At the end of the session, the participants are expected to:
Regression Analysis is a statistical modeling tool that is used to explain a response (criterion or dependent) variable as a function of one or more predictor (independent) variables.
Employee efficiency may be related to years of training , educational background, and age of the employee.
The amount of time until a headache is gone, when taking a pain killer, may be related to the dosage , age , and gender.
The number of votes for a presidential candidate may be related to gender, income, and the state.

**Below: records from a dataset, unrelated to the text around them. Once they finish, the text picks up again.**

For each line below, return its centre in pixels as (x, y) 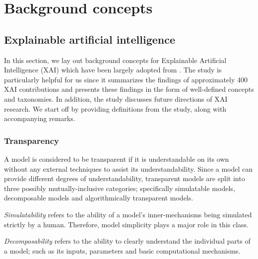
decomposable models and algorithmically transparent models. (99, 198)
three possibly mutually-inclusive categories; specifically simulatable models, (120, 188)
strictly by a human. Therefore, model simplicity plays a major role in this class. (126, 224)
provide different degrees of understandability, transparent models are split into (125, 178)
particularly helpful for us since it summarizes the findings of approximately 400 (126, 79)
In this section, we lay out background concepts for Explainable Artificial (115, 60)
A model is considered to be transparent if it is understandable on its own (117, 159)
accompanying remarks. (40, 118)
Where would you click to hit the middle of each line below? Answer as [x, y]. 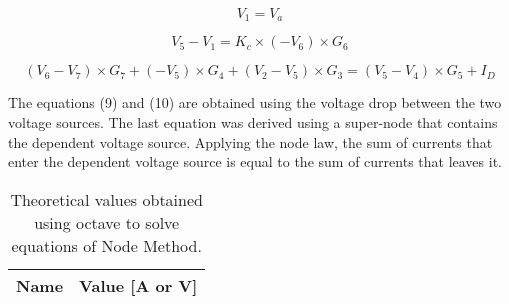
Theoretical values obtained [106, 199]
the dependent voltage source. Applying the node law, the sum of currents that [250, 141]
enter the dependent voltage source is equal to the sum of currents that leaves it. [255, 161]
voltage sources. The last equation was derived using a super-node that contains [253, 122]
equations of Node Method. [106, 245]
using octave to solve [107, 222]
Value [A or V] [138, 285]
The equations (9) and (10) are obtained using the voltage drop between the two [255, 102]
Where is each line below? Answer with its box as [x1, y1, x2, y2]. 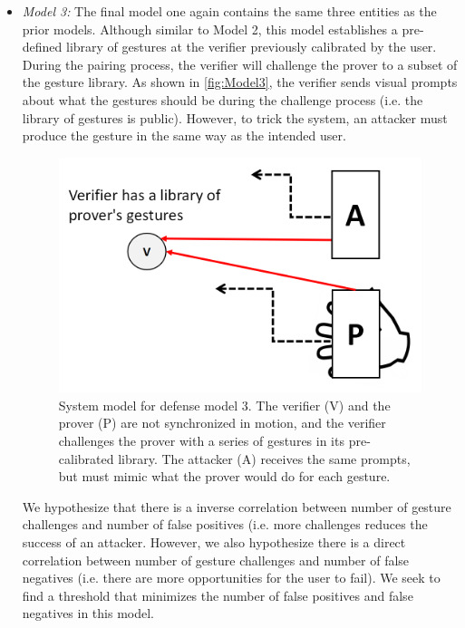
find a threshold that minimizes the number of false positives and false [22, 585, 413, 604]
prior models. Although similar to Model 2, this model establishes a [22, 19, 398, 38]
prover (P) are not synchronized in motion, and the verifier [58, 413, 386, 432]
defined [22, 37, 63, 56]
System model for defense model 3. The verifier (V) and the [58, 395, 391, 414]
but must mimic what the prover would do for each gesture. [58, 467, 391, 486]
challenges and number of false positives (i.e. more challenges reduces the [22, 515, 428, 534]
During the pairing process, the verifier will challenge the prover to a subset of [22, 54, 458, 73]
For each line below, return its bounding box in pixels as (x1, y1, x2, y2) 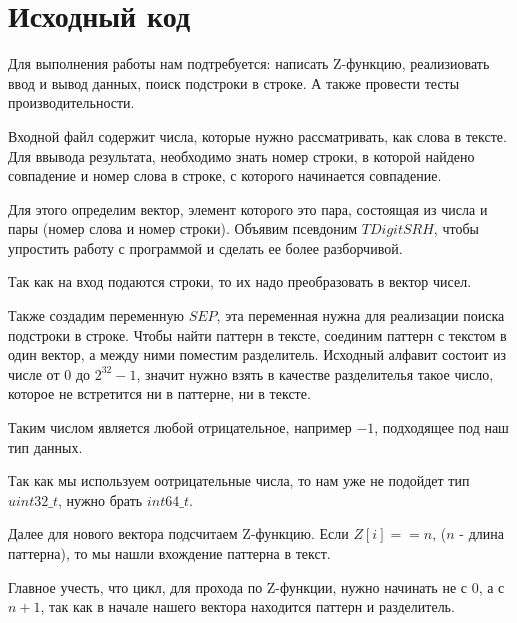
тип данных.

Single regression is study of a single response as a function of a single predictor.
\(X\) : The predictor \(x_1, x_2, ..., x_n\) are \(n\) observations from \(X\).
\(Y\) : The response \(y_1, y_2, ..., y_n\) are \(n\) observations from \(Y\).
In a simple linear regression model we assume this relationship is a linear function.
A linear function can be determine by the intercept and the slope of the line.
The figure below shows plot of linear function
\[ y= f(x)=1+0.5x\]
The intercept is equal to 1 and slope of the line is equal to 0.5.
Figure 1
In a real life situation we usually cannot explain \(Y\) as an exact function of \(X\). There is always some errors or noises in the dependent variable that cannot be explained by the relationship between independent and dependent variable. We call that \(error\) or residual term in the model. We represent the formula for a simple linear model as:
\[y_i = \beta_0+\beta_1 x_i+\epsilon_i\] Where \(\beta_0\) is the intercept and \(\beta_1\) is The slope of the model and \(\epsilon_i\) is the residual term.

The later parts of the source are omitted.